Peki bu virüs vücuda girdiğinde ne oluyor? Dr. Kılıç, belirtilerin diğer viral enfeksiyonlara benzediğini ancak iki önemli farkla ayrıştığını belirtiyor: "Halsizlik, kas ağrısı, baş ağrısı gibi belirtiler var ancak bu virüsün alametifarikası çok yüksek ateş ve dayanılmaz derecede şiddetli eklem ağrısıdır. Hastaları bir hafta boyunca adeta yatağa düşürüyor ama hayati riski düşük bir hastalık. Spesifik bir ilacı yok, ateş düşürücüler ve bol sıvı takviyesi ile atlatılıyor."

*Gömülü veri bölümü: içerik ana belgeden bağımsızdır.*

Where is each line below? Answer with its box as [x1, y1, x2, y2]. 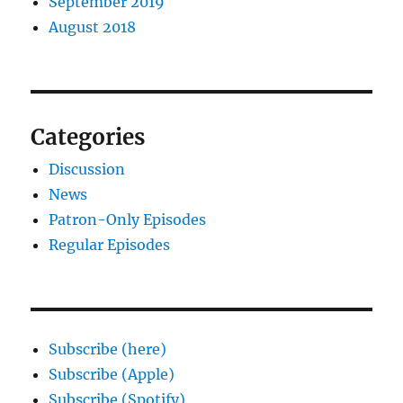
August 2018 [49, 18, 137, 37]
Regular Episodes [49, 236, 171, 255]
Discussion [49, 160, 126, 179]
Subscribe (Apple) [49, 365, 175, 384]
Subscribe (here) [49, 340, 167, 359]
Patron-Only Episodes [49, 210, 207, 229]
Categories [31, 123, 146, 152]
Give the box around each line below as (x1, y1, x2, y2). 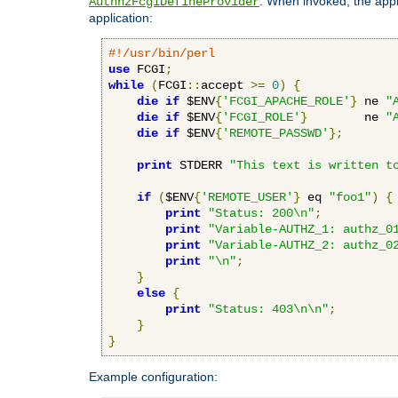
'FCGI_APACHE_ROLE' (222, 93, 350, 108)
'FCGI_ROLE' (222, 109, 300, 124)
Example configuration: (89, 369, 218, 384)
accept (201, 77, 251, 92)
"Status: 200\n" (208, 205, 314, 220)
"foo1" (329, 189, 371, 204)
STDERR (172, 157, 229, 172)
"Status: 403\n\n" (208, 301, 329, 316)
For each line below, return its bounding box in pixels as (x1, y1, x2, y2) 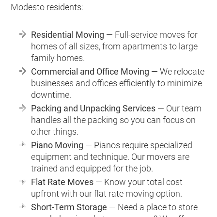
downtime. (31, 89, 72, 100)
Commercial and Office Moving (31, 66, 150, 77)
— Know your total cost (93, 176, 183, 187)
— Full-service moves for (104, 29, 198, 40)
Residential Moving (31, 29, 105, 40)
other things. (31, 126, 79, 137)
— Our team (155, 103, 202, 113)
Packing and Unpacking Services (31, 103, 156, 113)
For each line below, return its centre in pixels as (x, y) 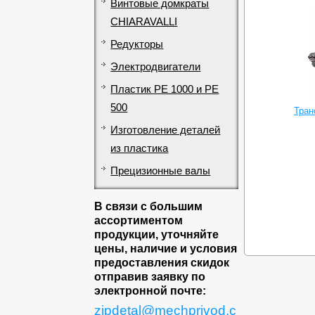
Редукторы (137, 44)
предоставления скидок (162, 262)
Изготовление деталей (166, 130)
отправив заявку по (150, 276)
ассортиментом (139, 220)
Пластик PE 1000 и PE (165, 89)
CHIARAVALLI (144, 21)
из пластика (140, 148)
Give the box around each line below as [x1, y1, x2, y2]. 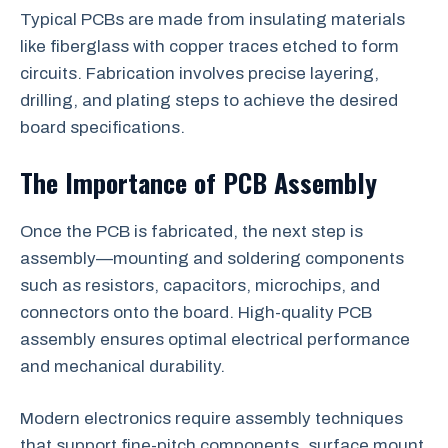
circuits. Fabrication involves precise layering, [20, 64, 379, 83]
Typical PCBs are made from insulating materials [20, 10, 405, 29]
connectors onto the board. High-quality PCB [20, 302, 372, 322]
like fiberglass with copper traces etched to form [20, 37, 399, 56]
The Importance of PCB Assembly [20, 162, 377, 202]
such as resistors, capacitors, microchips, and [20, 275, 380, 295]
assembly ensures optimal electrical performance [20, 329, 410, 349]
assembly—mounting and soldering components [20, 248, 404, 268]
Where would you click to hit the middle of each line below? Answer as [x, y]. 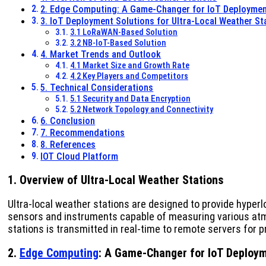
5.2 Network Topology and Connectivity [141, 110]
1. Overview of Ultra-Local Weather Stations [116, 180]
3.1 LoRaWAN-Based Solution [123, 32]
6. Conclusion [68, 121]
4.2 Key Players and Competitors [129, 76]
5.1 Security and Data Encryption [130, 99]
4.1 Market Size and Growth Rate [129, 66]
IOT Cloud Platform [80, 157]

Ancak Dr. Kılıç, diyabet, hipertansiyon, kanser gibi kronik hastalığı olanlar ve bebekler için tehlikenin daha büyük olabileceğini ve hastaneye yatış gerekebileceğini de ekliyor.
TÜRKİYE İÇİN TEHLİKE ÇANLARI ÇALIYOR MU?
En çok merak edilen soru ise virüsün Türkiye'ye gelip gelmeyeceği. Dr. Gülay Kılıç, bu konuya netlik kazandırıyor: "Hastalığı taşıyan Aedes türü sivrisinekler, özellikle İstanbul'da yapılan çalışmalarda görüldü. Bu, Türkiye'nin herhangi bir yerinde olabilecekleri anlamına gelir. Henüz Türkiye'de ilan edilmiş resmi bir Chikungunya vakamız yok. Gördüğümüz vakalar genellikle riskli bölgelere seyahat edip dönen kişiler oluyor."
Uzmanlar için asıl endişe kaynağı, yurt dışından virüsü kaparak dönen bir kişinin, Türkiye'de bulunan Aedes sivrisineği tarafından ısırılması ve bu yolla yerel bir yayılımın başlaması ihtimali.
Peki Ne Yapmalı? İşte Altın Değerinde Tavsiyeler
Dr. Kılıç, paniğe gerek olmadığını vurgularken, özellikle seyahat edenler için basit ama etkili korunma yöntemlerini sıraladı:
-
Sivrisineklere Dikkat: Bu sivrisinek türü genellikle gündüzleri, sabah ve öğleden sonra saatlerinde aktif oluyor.
-
Doğru Giyinin: Riskli bölgelerde uzun kollu, kapalı giysiler tercih edin.
-
Kovucuları Kullanın: DSÖ'nün de önerdiği, toksik olmayan etkili sinek kovuculardan faydalanın.
-
Uyurken Önlem Alın: Gündüz uykusu sırasında mutlaka cibinlik kullanın. Klima ve odaya konulan sinek kovucular da koruma sağlar.
-
Seyahat Sonrası Alarmda Olun: Riskli bölgelere yaptığınız bir seyahatten sonra yüksek ateş ve şiddetli eklem ağrısı gibi belirtiler yaşarsanız, vakit kaybetmeden bir sağlık kuruluşuna başvurun.